The original version of the play involves several more characters, who have been cut from this particular production. The original script, for example, has a third courtier and a fourth lady-in-waiting, as well as two scholars prone to chatting in Latin, but those parts were axed in Totten and Saba’s efforts to simplify the material.
The costuming here has been pared down as well, with main characters attired in simple, modern formalwear, the kind of thing people refer to as “timeless”: suits for Navarre and his men; black cocktail dresses for the princess and her ladies. Supporting characters, however, are dressed in the Elizabethan styles befitting the period. Armado’s resplendent plumage makes him look curiously like a rooster.

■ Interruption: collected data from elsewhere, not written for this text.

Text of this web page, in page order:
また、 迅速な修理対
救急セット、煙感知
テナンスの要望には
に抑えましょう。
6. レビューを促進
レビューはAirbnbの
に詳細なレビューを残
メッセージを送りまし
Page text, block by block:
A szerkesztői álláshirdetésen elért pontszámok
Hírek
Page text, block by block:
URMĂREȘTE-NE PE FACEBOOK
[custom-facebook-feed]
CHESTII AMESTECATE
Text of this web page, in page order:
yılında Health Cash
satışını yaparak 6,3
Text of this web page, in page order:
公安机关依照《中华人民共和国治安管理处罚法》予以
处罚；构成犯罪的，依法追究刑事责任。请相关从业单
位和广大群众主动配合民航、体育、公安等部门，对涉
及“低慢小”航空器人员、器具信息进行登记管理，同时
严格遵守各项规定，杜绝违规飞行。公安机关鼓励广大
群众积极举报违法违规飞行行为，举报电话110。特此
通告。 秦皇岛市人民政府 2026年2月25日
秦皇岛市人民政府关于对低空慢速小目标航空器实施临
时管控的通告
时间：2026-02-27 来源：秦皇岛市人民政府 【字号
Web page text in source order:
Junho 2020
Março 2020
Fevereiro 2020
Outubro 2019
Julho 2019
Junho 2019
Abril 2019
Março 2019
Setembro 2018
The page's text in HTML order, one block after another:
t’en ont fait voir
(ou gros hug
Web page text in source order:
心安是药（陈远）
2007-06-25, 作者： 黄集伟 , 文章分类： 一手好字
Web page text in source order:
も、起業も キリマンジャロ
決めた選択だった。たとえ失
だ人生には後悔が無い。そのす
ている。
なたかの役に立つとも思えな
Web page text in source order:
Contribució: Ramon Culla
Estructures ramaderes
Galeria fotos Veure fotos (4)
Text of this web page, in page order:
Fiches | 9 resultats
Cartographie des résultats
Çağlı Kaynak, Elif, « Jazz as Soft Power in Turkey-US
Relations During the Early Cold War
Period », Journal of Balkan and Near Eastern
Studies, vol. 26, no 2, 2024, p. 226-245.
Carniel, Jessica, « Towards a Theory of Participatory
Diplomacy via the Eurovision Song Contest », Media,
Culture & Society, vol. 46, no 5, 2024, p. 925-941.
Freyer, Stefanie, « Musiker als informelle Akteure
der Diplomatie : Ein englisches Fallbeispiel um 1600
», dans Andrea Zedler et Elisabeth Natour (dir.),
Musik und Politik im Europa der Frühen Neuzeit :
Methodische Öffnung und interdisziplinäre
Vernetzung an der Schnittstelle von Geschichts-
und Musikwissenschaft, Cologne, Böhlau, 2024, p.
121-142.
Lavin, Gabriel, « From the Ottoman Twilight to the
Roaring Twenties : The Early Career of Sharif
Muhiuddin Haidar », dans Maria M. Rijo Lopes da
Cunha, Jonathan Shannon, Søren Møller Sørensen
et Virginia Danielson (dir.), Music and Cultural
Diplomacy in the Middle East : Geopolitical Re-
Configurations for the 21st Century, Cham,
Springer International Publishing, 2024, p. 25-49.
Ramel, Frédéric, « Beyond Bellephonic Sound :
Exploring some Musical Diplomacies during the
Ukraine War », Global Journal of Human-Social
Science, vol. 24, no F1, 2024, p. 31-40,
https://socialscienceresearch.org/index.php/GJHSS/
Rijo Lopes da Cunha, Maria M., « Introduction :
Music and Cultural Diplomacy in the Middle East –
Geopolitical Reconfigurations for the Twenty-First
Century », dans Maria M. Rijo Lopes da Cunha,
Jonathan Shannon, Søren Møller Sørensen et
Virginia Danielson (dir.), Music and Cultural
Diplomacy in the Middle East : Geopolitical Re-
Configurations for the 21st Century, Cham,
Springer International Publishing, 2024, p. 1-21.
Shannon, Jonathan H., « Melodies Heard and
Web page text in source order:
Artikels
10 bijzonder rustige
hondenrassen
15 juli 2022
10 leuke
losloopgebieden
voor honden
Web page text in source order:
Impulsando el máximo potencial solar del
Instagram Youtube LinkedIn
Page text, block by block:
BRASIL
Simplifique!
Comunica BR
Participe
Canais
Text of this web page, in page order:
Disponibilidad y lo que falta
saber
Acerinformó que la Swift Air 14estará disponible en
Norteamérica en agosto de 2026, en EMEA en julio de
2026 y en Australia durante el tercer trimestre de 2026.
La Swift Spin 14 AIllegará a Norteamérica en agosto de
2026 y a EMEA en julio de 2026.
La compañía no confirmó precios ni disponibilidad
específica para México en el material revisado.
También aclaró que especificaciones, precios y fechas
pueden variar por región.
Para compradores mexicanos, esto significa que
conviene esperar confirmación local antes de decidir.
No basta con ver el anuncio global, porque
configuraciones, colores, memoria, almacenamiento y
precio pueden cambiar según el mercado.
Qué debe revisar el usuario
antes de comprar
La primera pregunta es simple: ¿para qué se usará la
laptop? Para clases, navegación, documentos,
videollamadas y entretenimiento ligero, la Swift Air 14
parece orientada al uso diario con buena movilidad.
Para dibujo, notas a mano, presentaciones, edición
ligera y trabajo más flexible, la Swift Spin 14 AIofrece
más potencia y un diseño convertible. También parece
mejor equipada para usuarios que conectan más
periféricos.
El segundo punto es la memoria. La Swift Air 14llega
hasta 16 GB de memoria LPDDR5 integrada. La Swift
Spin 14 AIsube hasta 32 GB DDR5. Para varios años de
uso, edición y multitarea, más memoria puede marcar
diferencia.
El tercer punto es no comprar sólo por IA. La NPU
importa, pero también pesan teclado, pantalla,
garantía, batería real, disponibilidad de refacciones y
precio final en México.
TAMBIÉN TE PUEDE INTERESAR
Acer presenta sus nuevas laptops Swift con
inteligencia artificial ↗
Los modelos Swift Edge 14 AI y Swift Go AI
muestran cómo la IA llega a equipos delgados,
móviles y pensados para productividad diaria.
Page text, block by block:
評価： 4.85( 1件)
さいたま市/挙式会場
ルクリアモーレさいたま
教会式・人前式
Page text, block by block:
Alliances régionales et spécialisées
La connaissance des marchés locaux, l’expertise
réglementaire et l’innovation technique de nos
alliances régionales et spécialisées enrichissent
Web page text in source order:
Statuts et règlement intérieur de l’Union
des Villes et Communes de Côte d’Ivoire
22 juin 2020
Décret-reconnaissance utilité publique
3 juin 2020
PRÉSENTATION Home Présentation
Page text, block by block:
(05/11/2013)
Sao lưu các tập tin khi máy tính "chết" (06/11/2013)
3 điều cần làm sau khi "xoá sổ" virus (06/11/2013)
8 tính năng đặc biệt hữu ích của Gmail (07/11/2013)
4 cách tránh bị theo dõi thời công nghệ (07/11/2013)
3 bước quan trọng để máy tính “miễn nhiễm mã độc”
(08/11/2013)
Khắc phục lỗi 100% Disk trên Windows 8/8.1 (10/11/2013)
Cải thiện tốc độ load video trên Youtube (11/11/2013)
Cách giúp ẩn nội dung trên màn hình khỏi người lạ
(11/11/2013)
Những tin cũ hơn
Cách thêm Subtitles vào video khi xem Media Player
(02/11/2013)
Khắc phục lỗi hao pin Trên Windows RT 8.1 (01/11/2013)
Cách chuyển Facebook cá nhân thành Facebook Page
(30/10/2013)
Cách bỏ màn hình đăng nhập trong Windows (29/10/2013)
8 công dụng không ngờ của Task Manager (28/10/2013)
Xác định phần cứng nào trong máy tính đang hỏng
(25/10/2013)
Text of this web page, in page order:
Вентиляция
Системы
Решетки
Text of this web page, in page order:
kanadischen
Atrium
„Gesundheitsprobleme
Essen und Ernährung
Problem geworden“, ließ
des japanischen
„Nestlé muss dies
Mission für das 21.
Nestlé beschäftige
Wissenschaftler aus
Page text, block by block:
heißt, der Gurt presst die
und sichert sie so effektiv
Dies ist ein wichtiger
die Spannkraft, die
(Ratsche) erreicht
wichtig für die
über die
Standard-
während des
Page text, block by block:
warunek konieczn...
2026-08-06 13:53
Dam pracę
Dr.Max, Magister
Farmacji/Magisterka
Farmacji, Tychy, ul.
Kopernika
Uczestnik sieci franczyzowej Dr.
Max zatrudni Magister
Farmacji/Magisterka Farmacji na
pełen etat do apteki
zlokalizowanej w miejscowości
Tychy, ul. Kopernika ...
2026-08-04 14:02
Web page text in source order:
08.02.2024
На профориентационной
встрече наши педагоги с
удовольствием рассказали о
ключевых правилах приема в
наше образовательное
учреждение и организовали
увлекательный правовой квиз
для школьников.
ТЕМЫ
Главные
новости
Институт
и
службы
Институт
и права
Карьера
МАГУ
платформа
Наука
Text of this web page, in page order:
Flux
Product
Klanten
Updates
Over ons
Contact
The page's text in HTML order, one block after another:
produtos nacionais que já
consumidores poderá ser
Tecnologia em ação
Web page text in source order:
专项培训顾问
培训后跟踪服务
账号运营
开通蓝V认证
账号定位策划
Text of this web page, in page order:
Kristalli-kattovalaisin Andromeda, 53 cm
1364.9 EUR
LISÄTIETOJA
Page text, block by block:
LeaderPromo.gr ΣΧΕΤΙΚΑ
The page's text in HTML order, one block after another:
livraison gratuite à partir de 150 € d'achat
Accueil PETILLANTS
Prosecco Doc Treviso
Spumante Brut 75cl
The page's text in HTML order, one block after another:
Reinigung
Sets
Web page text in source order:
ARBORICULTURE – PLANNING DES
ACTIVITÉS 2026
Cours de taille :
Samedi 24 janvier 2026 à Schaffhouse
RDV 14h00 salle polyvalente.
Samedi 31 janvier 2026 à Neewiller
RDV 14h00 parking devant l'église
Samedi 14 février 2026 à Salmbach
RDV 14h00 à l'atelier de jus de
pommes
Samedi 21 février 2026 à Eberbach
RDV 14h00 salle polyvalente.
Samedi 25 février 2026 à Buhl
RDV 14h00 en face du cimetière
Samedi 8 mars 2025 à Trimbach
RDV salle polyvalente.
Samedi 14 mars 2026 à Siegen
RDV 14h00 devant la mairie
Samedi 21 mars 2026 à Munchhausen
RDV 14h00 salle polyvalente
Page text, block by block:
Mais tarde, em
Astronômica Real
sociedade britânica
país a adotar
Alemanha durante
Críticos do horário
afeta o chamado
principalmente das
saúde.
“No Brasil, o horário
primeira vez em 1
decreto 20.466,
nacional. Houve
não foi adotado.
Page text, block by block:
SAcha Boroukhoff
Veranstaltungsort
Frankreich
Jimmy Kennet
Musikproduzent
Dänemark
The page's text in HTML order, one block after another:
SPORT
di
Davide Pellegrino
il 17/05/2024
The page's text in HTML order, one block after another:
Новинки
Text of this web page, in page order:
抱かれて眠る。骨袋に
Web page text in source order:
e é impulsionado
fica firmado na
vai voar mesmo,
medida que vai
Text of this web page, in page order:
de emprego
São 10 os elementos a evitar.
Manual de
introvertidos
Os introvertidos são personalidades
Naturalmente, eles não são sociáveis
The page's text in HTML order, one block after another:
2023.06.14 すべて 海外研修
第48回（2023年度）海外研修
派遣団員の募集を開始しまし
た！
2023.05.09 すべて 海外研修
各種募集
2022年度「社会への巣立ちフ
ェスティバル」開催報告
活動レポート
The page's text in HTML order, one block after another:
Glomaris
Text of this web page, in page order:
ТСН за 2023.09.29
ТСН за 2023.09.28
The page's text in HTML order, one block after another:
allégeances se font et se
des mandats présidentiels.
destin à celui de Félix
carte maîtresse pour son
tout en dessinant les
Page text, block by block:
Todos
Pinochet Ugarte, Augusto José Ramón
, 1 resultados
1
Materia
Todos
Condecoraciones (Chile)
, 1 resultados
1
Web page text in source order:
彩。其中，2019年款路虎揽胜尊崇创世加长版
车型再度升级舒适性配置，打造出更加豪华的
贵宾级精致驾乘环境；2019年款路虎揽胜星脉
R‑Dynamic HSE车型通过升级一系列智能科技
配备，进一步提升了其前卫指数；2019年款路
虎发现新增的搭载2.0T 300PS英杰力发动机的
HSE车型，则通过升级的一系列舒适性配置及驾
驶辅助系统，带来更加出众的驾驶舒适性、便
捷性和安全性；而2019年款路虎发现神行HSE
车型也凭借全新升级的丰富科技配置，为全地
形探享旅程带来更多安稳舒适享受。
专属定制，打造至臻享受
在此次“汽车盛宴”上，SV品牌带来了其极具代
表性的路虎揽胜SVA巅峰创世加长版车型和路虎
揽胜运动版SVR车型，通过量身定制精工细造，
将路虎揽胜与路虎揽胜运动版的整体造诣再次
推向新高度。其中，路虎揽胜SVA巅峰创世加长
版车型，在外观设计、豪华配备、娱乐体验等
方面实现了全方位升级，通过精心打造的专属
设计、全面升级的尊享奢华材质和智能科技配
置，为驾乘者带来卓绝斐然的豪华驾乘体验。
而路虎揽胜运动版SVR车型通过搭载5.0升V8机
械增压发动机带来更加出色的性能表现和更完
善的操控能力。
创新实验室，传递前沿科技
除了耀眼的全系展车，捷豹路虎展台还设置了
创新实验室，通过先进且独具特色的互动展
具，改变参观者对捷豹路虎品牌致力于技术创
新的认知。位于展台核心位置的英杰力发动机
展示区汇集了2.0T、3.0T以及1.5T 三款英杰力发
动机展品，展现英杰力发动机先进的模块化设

Shakespeare was something of a formula writer, and had no problem taking a situation or idea that worked in one play and applying it to another. In the directors’ notes, Totten and Saba point to the clear parallels between the witty banter of Berowne and Rosaline and the gleeful sparring of Beatrice and Benedick in Much Ado About Nothing. Love’s Labour’s also incorporates the play-within-a-play concept used later in A Midsummer Night’s Dream.
The ending of Love’s Labour’s is something of a buzzkill, though purposefully so. The conclusion of this early play displays a far more realistic attitude toward love and relationships than Shakespeare’s later comedies, in which marriage is equated to an eternal wellspring of happiness. Here, however, this is not necessarily so, and for that reason, the play’s unexpected ending satisfies.
* From Romeo and Juliet: “Alas, poor Romeo! He is already dead, stabbed with a white wench’s black eye, shot through the ear with a love song, the very pin of his heart cleft with the blind bow-boy’s butt shaft.” BUTT SHAFT.